Here is the recipe, in case you were curious.

West Yorkshire Bitter
8-B Special/Best/Premium Bitter
Author: ISUBrew79
Date: 12/18/10

Size: 5.5 gal
Efficiency: 80.0%
Attenuation: 75.0%

Original Gravity: 1.048 (1.040 - 1.048)
Terminal Gravity: 1.012 (1.008 - 1.012)
Color: 12.57 (5.0 - 16.0)
Alcohol: 4.01% (3.8% - 4.6%)
Bitterness: 33.5 (25.0 - 40.0)

Ingredients:
8.75 lb Maris Otter
8 oz Caramel Malt 120L
48 g Willamette (4.7%) - added during boil, boiled 60.0 min
28 g East Kent Goldings (5.0%) - added during boil, boiled 20.0 min
2.2 g Wyeast Nutrient - added during boil, boiled 15.0 min
1.0 ea Whirlfloc Tablets (Irish moss) - added during boil, boiled 10.0 min
28 g East Kent Goldings (5.0%) - added during boil, boiled 0.0 min
1.0 ea WYeast 1469 West Yorkshire Ale
7 g East Kent Goldings (5.0%) - added dry to secondary fermenter


Mashed at 150 F for 60 minutes.
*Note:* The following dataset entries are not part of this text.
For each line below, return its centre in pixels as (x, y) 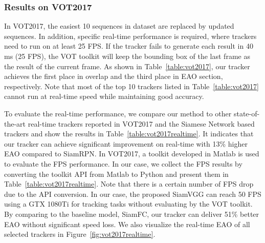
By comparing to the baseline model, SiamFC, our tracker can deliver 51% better (132, 214)
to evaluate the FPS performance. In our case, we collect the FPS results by (123, 163)
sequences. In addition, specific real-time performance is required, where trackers (130, 36)
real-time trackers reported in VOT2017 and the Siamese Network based (141, 123)
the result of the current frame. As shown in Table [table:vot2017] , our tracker (127, 66)
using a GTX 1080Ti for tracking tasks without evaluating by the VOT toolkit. (128, 204)
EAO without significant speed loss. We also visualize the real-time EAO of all (127, 224)
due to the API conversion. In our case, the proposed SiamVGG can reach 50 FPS (133, 194)
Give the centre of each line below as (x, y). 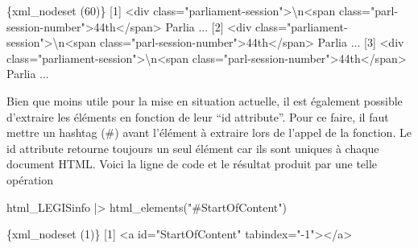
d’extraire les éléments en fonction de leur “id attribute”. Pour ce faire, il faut (198, 116)
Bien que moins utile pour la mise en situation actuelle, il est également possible (205, 100)
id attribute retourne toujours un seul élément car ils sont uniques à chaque (193, 148)
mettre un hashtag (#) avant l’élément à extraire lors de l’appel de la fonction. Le (209, 132)
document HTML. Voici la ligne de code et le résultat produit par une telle (192, 164)
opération (30, 179)
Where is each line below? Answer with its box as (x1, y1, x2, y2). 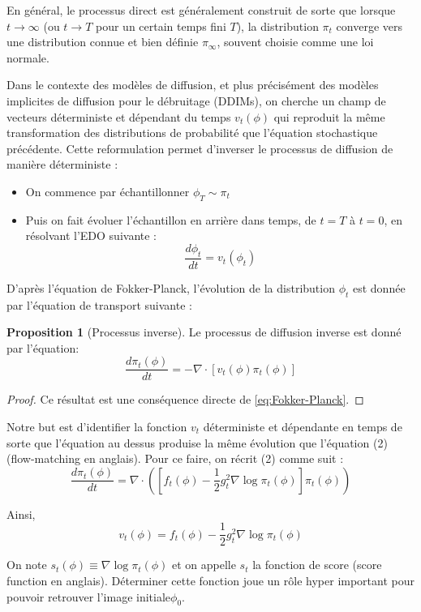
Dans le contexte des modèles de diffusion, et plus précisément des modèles (6, 76, 379, 93)
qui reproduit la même (273, 108, 385, 125)
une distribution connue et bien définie (6, 33, 199, 50)
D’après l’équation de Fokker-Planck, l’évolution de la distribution (6, 279, 335, 296)
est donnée (352, 279, 406, 296)
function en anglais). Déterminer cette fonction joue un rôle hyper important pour (6, 572, 415, 589)
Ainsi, (6, 505, 36, 522)
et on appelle (171, 556, 236, 573)
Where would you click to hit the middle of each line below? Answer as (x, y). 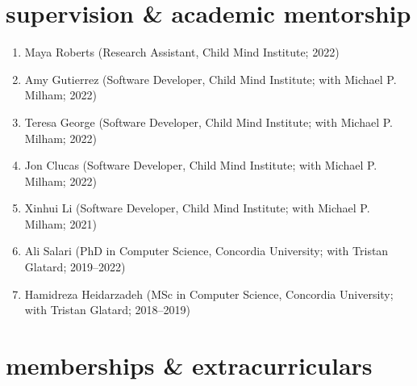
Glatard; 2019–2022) (75, 267)
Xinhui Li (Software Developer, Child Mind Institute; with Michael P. (197, 208)
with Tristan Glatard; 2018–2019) (108, 310)
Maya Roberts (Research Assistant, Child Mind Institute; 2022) (182, 52)
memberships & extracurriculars (189, 365)
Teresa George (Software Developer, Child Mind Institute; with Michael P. (208, 122)
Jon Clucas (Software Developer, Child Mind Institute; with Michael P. (201, 165)
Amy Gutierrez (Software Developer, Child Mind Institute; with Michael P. (211, 79)

Fly sparged until pre-boil volume was achieved. 75 minute boil. Fermented at 68 F.
 
you won't be able to call it "real ale",but who cares. It will get you the effect you desire of a lowcarbed beer. I wouldn't clear it though with gelatin or anything. Just don't try and have any beer snobs over to see your new "cask" or "firkin".